According to Dr. John Gottman, PhD, successful repair attempts are a “happy couple’s secret weapon.”

An attempt to repair is when our partner makes a mistake and then makes an attempt to fix it in their own way.

Their attempt may look very different than what we may want, and we may be tempted to react negatively, but we have a choice to catch ourselves and consciously choose a different response.

That’s part of our work in creating a loving partnership, releasing and surrendering the need to control. Allowing our partner to love and express love in their own way instead of demanding it our way only. Being open and strong on the inside so we can be soft and loving on the outside.

I remember many times where my husband acted annoyed with me, or responded critically to something I said or did.

He would at times catch himself and try to soften his language or “make up” for his knee-jerk reaction.

I often wouldn’t get a direct apology.

I would see, through his next actions, that he was aware of his tone, and that he was trying to self-adjust to come from a more loving place.

That was often not good enough for me though.

I wouldn’t accept his attempt to repair.

I was so scared and insecure on the inside that I was overly strong and indignant on the outside.

I would point out how critical or rude he was and make him bad or wrong.

I would choose to feel right and justified over loved and happy.

That’s because I wanted to be loved my way only.

That meant he had to apologize using his words, often very specific words, in order for me to feel satisfied that he felt bad enough.

I completely set him up to fail since I was so inflexible on what being loved had to look like for me.

This will never lead to a loving, open, safe, and trusting relationship.

If we can be open to our partner’s attempts at making repairs from the beginning, we are setting ourselves up to feel loved, connected, and trusted by them as things continue to move forward.

If we are repairing a long-term relationship, as we start allowing them to love us and fix things in their own way, we are rebuilding a beautiful foundation.

How To Accept Attempts At Repairing

1. Notice your partner’s effort.

Notice your partner’s attempt to right their wrong, and choose to put your focus there.

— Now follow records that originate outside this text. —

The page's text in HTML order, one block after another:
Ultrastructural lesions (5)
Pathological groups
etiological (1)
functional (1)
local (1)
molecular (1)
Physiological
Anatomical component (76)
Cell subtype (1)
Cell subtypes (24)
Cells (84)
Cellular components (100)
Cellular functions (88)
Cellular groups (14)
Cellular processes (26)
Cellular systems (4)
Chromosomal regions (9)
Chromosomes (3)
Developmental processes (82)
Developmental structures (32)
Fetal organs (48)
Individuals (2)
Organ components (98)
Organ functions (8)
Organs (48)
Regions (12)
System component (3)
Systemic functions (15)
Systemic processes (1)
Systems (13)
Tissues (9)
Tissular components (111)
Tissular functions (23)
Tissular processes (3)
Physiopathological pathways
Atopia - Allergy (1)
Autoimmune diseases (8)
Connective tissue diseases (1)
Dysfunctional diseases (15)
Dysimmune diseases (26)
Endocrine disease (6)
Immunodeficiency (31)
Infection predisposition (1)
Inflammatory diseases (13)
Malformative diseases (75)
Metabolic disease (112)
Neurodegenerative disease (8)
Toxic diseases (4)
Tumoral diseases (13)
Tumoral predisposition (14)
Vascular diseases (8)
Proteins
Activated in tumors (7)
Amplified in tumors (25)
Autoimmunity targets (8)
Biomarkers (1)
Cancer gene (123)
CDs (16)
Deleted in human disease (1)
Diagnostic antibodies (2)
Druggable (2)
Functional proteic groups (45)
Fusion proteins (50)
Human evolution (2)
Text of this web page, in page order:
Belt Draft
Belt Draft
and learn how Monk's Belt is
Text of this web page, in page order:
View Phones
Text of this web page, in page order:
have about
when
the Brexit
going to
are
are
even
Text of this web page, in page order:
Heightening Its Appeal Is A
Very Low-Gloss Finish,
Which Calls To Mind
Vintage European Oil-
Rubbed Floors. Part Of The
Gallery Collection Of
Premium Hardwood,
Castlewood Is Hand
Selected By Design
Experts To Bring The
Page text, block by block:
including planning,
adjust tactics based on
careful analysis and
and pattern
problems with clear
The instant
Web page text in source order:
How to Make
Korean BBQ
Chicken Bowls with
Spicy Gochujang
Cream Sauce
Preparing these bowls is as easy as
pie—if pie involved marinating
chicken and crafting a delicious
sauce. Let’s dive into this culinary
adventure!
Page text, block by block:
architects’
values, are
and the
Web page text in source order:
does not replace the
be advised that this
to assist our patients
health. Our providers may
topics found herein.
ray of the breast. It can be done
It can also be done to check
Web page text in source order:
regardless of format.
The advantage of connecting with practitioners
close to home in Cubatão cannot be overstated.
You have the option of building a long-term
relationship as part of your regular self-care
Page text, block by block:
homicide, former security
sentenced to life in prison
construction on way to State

If they did something that’s petty or not worth a lot of energy, gracefully move on.

This means showing warmth and gratitude, and letting them know, through your words or body language, that you authentically appreciate their effort and self-adjustment.

It means allowing yourself to accept and receive, while appreciating the way they tried to repair and do better. Your receptive energy then invites them to do more from a place of love.

2. Show appreciation for their efforts.

When we focus on what we want, and acknowledge it with gratitude, we generally attract more of it!

The same principle applies in reverse: When we focus on what we don’t want, we often attract more of that.

When I was healing my relationship with my husband, I started to really bring my attention to all of his attempts to diffuse and repair.

There was an incident where we were preparing dinner together, and he snapped at me when I misunderstood something he said. He quickly caught himself and self-adjusted by stating in a kind and respectful tone what it was he wanted.

Instead of staying focused on his first attempt, and choosing to make him bad or wrong, I brought my attention to his effort to repair. I thanked him for noticing this within himself and adjusting it. I let him know that I appreciated his effort and how he self-corrected to show up in a loving way.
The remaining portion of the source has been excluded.